В своем отчете в начале апреля Мюллер-Хесс заключил, что кровь на ботинках Хуссмана – это точно кровь Даубе. «Минимальные следы крови на пальто Хуссмана, какие еще оставались в моем распоряжении, принадлежат той же группе, что и кровь подозреваемого. Следы крови убитого Даубе на пальто Хуссмана, идентичные следам крови жертвы на обуви подозреваемого, обнаружить не удалось, поскольку они были извлечены для другого исследования. Для данного случая было бы весьма ценно, если бы изучение всего комплекса следов проводил один исследователь в одной лаборатории, поскольку оно имеет решающее значение для определения состава преступления. Кроме того, в данных обстоятельствах огромную ценность имело бы полное описание следов крови до их использования – их положение, форма, размер, свойства должны быть запротоколированы».
Если бы… если бы… Посылая свое экспертное заключение в Гладбек, Мюллер-Хесс предполагал, что из-за катастрофических упущений дело безнадежно. Оставалось лишь надеяться, что комиссару удастся напугать подозреваемого. На ботинках следы группы А – пусть объяснит, откуда они, или признает свою вину.

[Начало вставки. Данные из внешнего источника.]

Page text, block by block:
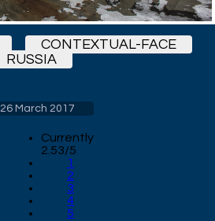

Пока Мюллер-Хесс проводил свои исследования, 31 марта в Гладбеке объявился рабочий Ковальски. Он сообщил «по собственному почину», что, работая в саду школьного директора Кляйбёмера, в рыхлой земле нашел складной нож Карла Хуссмана, якобы, по словам подозреваемого, потерянный в саду 20 марта. Удивительным образом нож был обнаружен на том самом месте, которое ассистенты уголовного розыска тщательно обыскали 23 марта. Еще поразительнее, что Блёмкер, домработница Кляйбёмеров, не могла вспомнить, что она такое заявила доктору Луттеру. Она забыла, когда и где видела этот нож в последний раз, и не помнила, чтобы Хуссман в ночь убийства вернулся домой только в 3.30.
В новых обстоятельствах и по результатам экспертизы из Бонна эссенский окружной прокурор Лингельман обратился за помощью к начальнику Управления прусского регионального уголовного розыска Хагеману. 1 апреля Хагеман командировал в Гладбек двух опытных специалистов из Берлина – Людвига Вернебурга, 45 лет, дипломированного юриста, с 1919 г. комиссара уголовного розыска, начальника «убойного отдела» и одного из известнейших «убойных комиссаров» имперской столицы; и Рудольфа Лиссигкайта, 32 лет, также комиссара уголовного розыска, впоследствии начальника берлинского «убойного отдела». Оба прибыли сначала в Эссен и изучили материалы дела. Лиссигкайт отметил: «Судя по всему, время безнадежно упущено. Тяжкое преступление совершено 10 дней назад, а следствие топчется на месте; местный уголовный розыск как будто недееспособен. Можно было бы сразу уехать обратно. Потерянного не наверстать».